Como sus homólogos en la literatura rusa, Vargas Llosa es ante todo un artista "comprometido", como se decía en los años cincuenta en el París que frecuentó. Pero su compromiso, mucho más afín a Camus que a Sartre, no consiente las abstracciones nebulosas ni la fácil y autocomplaciente "corrección política". Menos aún se pasma en el ejercicio narcisista del estilo. Su obra, rica en paradojas y contrastes, espejo de glorias y miserias, es un prodigio de convergencias: tiene la precisión, la armonía y el equilibrio clásico del siglo XVIII, el aliento romántico de las grandes novelas francesas o rusas del XIX y la voluntad (controlada) de experimentación del XX (la influencia admirablemente asimilada de Faulkner, por ejemplo).
Su pensamiento y su persona pública son inseparables del carácter político de sus novelas. La prueba está en su columna quincenal en EL PAÍS y en sus ensayos en las revistas Vuelta y Letras Libres. En el papel de reportero parece un cadete de la libertad. Se mete a menudo en las trincheras del mundo (Bagdad, Gaza, Congo, Haití, Darfur), da su testimonio y nunca ha temido ser impopular. La única voz que cuenta, lo lleve donde lo lleve, es la de su conciencia.
Con su triunfo triunfa la literatura en español (con la que la Academia Sueca ha tenido una deuda impagable). Después de Cela y Octavio Paz, pasaron largos 20 años. El Nobel le fue negado a Borges, y parecía vedado a Vargas Llosa. Al premiarlo, la Academia lo honra y se honra, recobrando el nivel de sus mejores galardonados. También triunfa la literatura latinoamericana y la peruana. El país trágico, profundo y variopinto del Inca Garcilaso, de Poman de Ayala, de Mariátegui y Vallejo, tiene por fin el Nobel que se merece. Y gana España, el hospitalario país que le abrió los brazos en momentos de incomprensión y desdicha.

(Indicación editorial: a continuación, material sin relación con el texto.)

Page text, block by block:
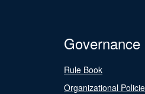
Governance
Rule Book
Organizational

El Premio llega en el mejor momento para América Latina. Aunque el caudillismo, el militarismo, el redentorismo revolucionario, el populismo, los nacionalismos obtusos, los fanatismos de la raza o la religión y el dogmatismo ideológico siguen presentes, desde hace 20 años el avance de la democracia entre nosotros es continuo. Vargas Llosa ha sido, después de Octavio Paz, su más firme defensor.
Premio al compromiso moral, a nuestra literatura y a nuestra lengua, a España, Perú y Latinoamérica, el Premio a Vargas Llosa tiene otra faceta de verdadera justicia poética. Me refiero al hombre que lo recibe. Quien lo conoce lo reconoce: persona caballerosa y atenta, trabajador incansable y disciplinado, hay en su rostro, detrás de la sonrisa, un atisbo de melancolía frente a la necedad del mundo y la certeza, plena en él, de la inexistencia de otro mundo. Lo que sí existe son los lazos humanos concretos, y existe la familia y la amistad. Por eso su premio debe mucho a su familia: a Patricia, su mujer, a sus hijos y a su numerosa prole de nietos.
Pero lo mejor de este reconocimiento está por venir: sus libros multiplicados como panes y la comunión de los lectores nuevos con dos palabras inseparables: literatura y libertad.
Enrique Krauze es escritor mexicano, director de la revista Letras Libres.